Exercise directions:
Exact repetition, pictures omitted: give every record below again.

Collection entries
Start of Block
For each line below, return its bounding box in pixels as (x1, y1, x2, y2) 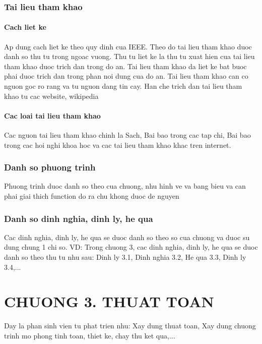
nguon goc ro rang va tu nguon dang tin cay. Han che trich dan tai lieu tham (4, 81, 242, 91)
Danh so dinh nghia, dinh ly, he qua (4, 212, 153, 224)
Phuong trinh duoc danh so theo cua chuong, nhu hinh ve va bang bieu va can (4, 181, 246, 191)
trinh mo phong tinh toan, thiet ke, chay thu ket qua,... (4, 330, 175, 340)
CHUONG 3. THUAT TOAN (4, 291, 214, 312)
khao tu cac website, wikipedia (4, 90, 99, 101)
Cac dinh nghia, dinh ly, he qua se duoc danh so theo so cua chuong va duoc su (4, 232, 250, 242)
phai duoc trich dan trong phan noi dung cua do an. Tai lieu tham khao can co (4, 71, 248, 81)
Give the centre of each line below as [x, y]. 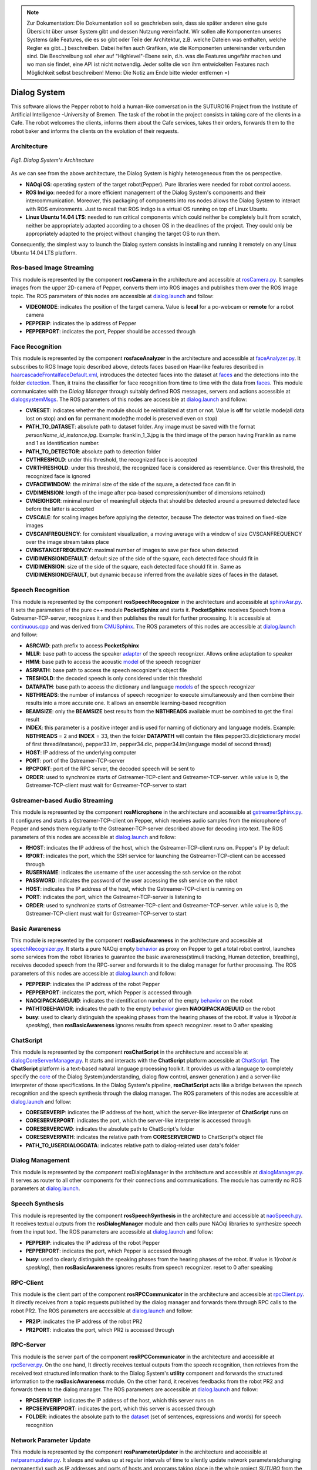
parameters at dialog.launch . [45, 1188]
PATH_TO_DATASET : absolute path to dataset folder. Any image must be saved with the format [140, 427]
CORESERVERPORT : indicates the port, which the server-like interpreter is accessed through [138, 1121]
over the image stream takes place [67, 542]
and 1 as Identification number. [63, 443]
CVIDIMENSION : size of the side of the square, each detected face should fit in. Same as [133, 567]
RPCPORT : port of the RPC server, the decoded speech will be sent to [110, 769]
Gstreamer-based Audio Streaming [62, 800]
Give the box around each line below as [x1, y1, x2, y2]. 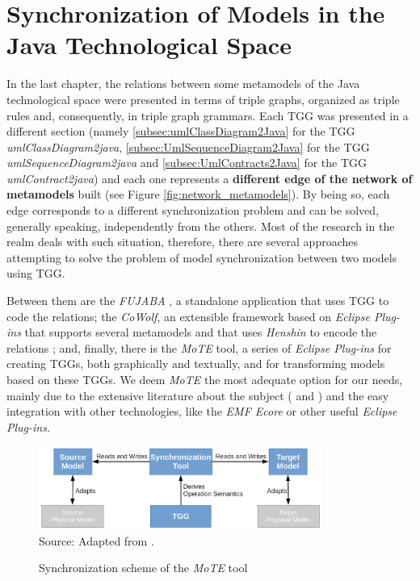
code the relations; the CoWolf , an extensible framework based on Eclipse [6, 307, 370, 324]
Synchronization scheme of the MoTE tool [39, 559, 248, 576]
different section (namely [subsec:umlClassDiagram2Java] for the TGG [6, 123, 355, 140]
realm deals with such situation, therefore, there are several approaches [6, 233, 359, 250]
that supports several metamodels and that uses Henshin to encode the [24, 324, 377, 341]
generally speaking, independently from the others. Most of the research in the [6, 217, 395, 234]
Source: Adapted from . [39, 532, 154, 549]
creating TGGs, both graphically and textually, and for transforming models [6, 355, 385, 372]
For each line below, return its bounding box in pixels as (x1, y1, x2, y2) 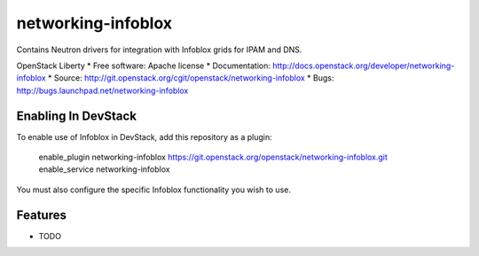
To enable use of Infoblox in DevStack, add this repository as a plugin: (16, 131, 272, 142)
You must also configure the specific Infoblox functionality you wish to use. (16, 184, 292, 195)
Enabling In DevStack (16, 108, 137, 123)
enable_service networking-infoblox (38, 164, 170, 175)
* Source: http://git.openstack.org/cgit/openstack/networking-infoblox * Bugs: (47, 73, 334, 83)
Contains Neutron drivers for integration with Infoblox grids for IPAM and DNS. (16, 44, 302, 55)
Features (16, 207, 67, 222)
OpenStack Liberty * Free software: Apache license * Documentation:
End of Block
Solution to this exercise:
For each line below, return its bounding box in pixels as (x1, y1, x2, y2) 
nguon goc ro rang va tu nguon dang tin cay. Han che trich dan tai lieu tham (4, 81, 242, 91)
Danh so dinh nghia, dinh ly, he qua (4, 212, 153, 224)
Phuong trinh duoc danh so theo cua chuong, nhu hinh ve va bang bieu va can (4, 181, 246, 191)
trinh mo phong tinh toan, thiet ke, chay thu ket qua,... (4, 330, 175, 340)
CHUONG 3. THUAT TOAN (4, 291, 214, 312)
khao tu cac website, wikipedia (4, 90, 99, 101)
Cac dinh nghia, dinh ly, he qua se duoc danh so theo so cua chuong va duoc su (4, 232, 250, 242)
phai duoc trich dan trong phan noi dung cua do an. Tai lieu tham khao can co (4, 71, 248, 81)
Give the centre of each line below as [x, y]. 
parameters at dialog.launch . [45, 1188]
PATH_TO_DATASET : absolute path to dataset folder. Any image must be saved with the format [140, 427]
CORESERVERPORT : indicates the port, which the server-like interpreter is accessed through [138, 1121]
over the image stream takes place [67, 542]
and 1 as Identification number. [63, 443]
CVIDIMENSION : size of the side of the square, each detected face should fit in. Same as [133, 567]
RPCPORT : port of the RPC server, the decoded speech will be sent to [110, 769]
Gstreamer-based Audio Streaming [62, 800]
Give the box around each line below as [x1, y1, x2, y2]. 
code the relations; the CoWolf , an extensible framework based on Eclipse [6, 307, 370, 324]
Synchronization scheme of the MoTE tool [39, 559, 248, 576]
different section (namely [subsec:umlClassDiagram2Java] for the TGG [6, 123, 355, 140]
realm deals with such situation, therefore, there are several approaches [6, 233, 359, 250]
that supports several metamodels and that uses Henshin to encode the [24, 324, 377, 341]
generally speaking, independently from the others. Most of the research in the [6, 217, 395, 234]
Source: Adapted from . [39, 532, 154, 549]
creating TGGs, both graphically and textually, and for transforming models [6, 355, 385, 372]
For each line below, return its bounding box in pixels as (x1, y1, x2, y2) 
To enable use of Infoblox in DevStack, add this repository as a plugin: (16, 131, 272, 142)
You must also configure the specific Infoblox functionality you wish to use. (16, 184, 292, 195)
Enabling In DevStack (16, 108, 137, 123)
enable_service networking-infoblox (38, 164, 170, 175)
* Source: http://git.openstack.org/cgit/openstack/networking-infoblox * Bugs: (47, 73, 334, 83)
Contains Neutron drivers for integration with Infoblox grids for IPAM and DNS. (16, 44, 302, 55)
Features (16, 207, 67, 222)
OpenStack Liberty * Free software: Apache license * Documentation:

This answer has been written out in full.